Chiesa di San Lorenzo Martire

 

   

 

 

   1569 Già in quell’anno esisteva nella collocazione attuale una piccola cappella dedicata a S. Fermo. È stata ingrandita nel 1800 circa e restaurata nel 1911. In antico Veniano Superiore fu sotto la giurisdizione della Chiesa Prepositurale di Appiano fino al 31 dicembre 1649. Infatti dagli atti della Parrocchia risulta che il 12 gennaio dell’anno seguente 

1650 una bambina nata a Veniano Superiore fu battezzata nella Chiesa Parrocchiale di S. Antonio Abate di Veniano. È interessante in proposito anche il seguente stralcio dai registri parrocchiali: “1650 a dì 16 Genaro. È passato da questa a miglior vita Gerolamo Volontè, d’età d’anni 45 in circa di Viniano Superiore, et questo fu il primo cadavere che sia stato sepolto nella nostra parrocchiale Santa Maria in Campagna, in segno di aggregazione fatta di Viniano Superiore alla cura di Viniano Inferiore, dall’Eminentissimo Sig. Card. Monti nel mese di dicembre 1649.

 

1900 Venne ricostruito il campanile dotandolo di orologio e di tre campane fornite dalla Ditta Angelo Bianchi e Figli di Varese.

 

1910 La chiesa subì gravi danni a causa di un violento ciclone. Fu riparata nell’anno seguente.

 

1922 Costruita una cantoria dove viene installato un organo “tutto di fattura e invenzione” dell’artigiano venianese Serafino Girola.

 

1935 Da documento parrocchiale risulta: “Non vi sono ricchezze né di pitture né di arredi.
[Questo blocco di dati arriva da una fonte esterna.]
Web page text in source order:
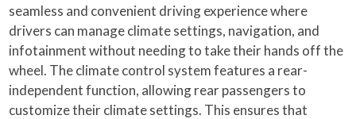
seamless and convenient driving experience where
drivers can manage climate settings, navigation, and
infotainment without needing to take their hands off the
wheel. The climate control system features a rear-
independent function, allowing rear passengers to
customize their climate settings. This ensures that
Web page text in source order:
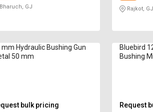
GJ Rajkot, GJ
mm Hydraulic Bushing Gun
50 mm
bulk pricing
Bluebird
Bushing
Request
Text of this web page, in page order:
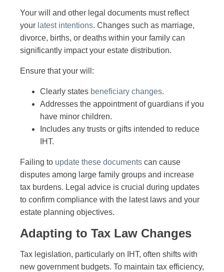
Your will and other legal documents must reflect
your latest intentions. Changes such as marriage,
divorce, births, or deaths within your family can
significantly impact your estate distribution.
Ensure that your will:
Clearly states beneficiary changes.
Addresses the appointment of guardians if you
have minor children.
Includes any trusts or gifts intended to reduce
IHT.
Failing to update these documents can cause
disputes among large family groups and increase
tax burdens. Legal advice is crucial during updates
to confirm compliance with the latest laws and your
estate planning objectives.
Adapting to Tax Law Changes
Tax legislation, particularly on IHT, often shifts with
new government budgets. To maintain tax efficiency,
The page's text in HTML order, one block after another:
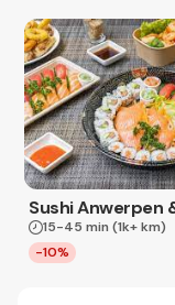
15-45 min (1k+ km)
-10%
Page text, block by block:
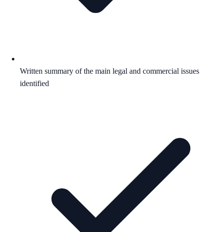
Written summary of the main legal and commercial issues
identified
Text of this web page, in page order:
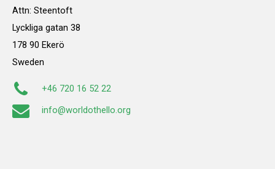
Attn: Steentoft
Lyckliga gatan 38
178 90 Ekerö
Sweden
+46 720 16 52 22
info@worldothello.org
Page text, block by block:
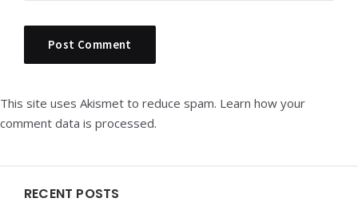
This site uses Akismet to reduce spam. Learn how your
comment data is processed.
Widgets
RECENT POSTS
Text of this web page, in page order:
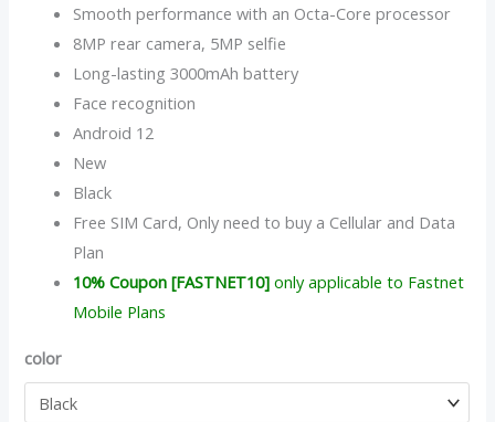
Smooth performance with an Octa-Core processor
8MP rear camera, 5MP selfie
Long-lasting 3000mAh battery
Face recognition
Android 12
New
Black
Free SIM Card, Only need to buy a Cellular and Data
Plan
10% Coupon [FASTNET10]only applicable to Fastnet
Mobile Plans
color
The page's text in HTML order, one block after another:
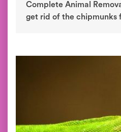
Complete Animal
get rid of the chipmunks
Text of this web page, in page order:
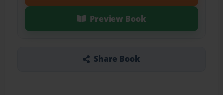
Preview Book
Share Book
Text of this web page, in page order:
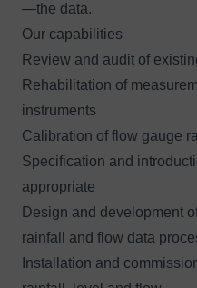
—the data.
Our capabilities
Review and audit of
Rehabilitation of
instruments
Calibration of flow gauge
Specification and
appropriate
Design and development
rainfall and flow data
Installation and
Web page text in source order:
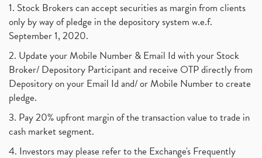
1. Stock Brokers can accept securities as margin from clients
only by way of pledge in the depository system w.e.f.
September 1, 2020.
2. Update your Mobile Number & Email Id with your Stock
Broker/ Depository Participant and receive OTP directly from
Depository on your Email Id and/ or Mobile Number to create
pledge.
3. Pay 20% upfront margin of the transaction value to trade in
cash market segment.
4. Investors may please refer to the Exchange's Frequently
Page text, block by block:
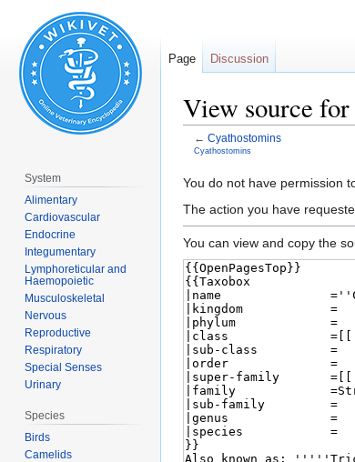
View source
← Cyathostomins
Cyathostomins
Jump
to
Jump
to
You do not have permission
The action you have
You can view and copy the
Page Discussion
System
Alimentary
Cardiovascular
Endocrine
Integumentary
Lymphoreticular and
Haemopoietic
Musculoskeletal
Nervous
Reproductive
Respiratory
Special Senses
Urinary
Species
Birds
Camelids

Si notano soltanto due grandi quadri antichi, l’uno, posto sull’altare maggiore, rappresentante il martirio di San Lorenzo, l’altro, raffigurante una regina, reca sotto la scritta: Santa Eurosia datrice di piogge e liberatrice dalle tempeste.” Ancora oggi si può ammirare il quadro del martirio del Santo, mentre non abbiamo notizie di quello della Santa, sebbene molti ancora lo ricordino.

 

1943 Asportata, per requisizione a uso bellico, la campana più grossa, di 145 kg, che fu rimpiazzata, insieme con quelle della chiesa di S. Antonio, nel 1947.

 

1961 Affrescata ex novo la chiesa a cura del pittore-decoratore Gaetano Corti:

La Sacra Famiglia nella casa di Nazareth, parete a destra;

– Tre immagini riferite a brani del Vangelo, parete a sinistra: La parabola del tesoro nascosto nel campo; La vite e i tralci; Il grano maturo per la mietitura;

– Tre scene della vita di S. Lorenzo, sulla volta: Distribuzione del pane ai poveri; Martirio del Papa Sisto II con S. Lorenzo che lo assiste; Glorificazione del Santo.

 

1979 Rifacimento del tetto e dotazione di una centrale termica per il riscaldamento della chiesa.

 

1986 Nuovo altare rivolto verso i fedeli, utilizzando gli elementi marmorei delle balaustre eliminate per creare spazio. Demolito anche il muro che separava la sacrestia dall’altare, ricavando così ulteriore spazio per i fedeli.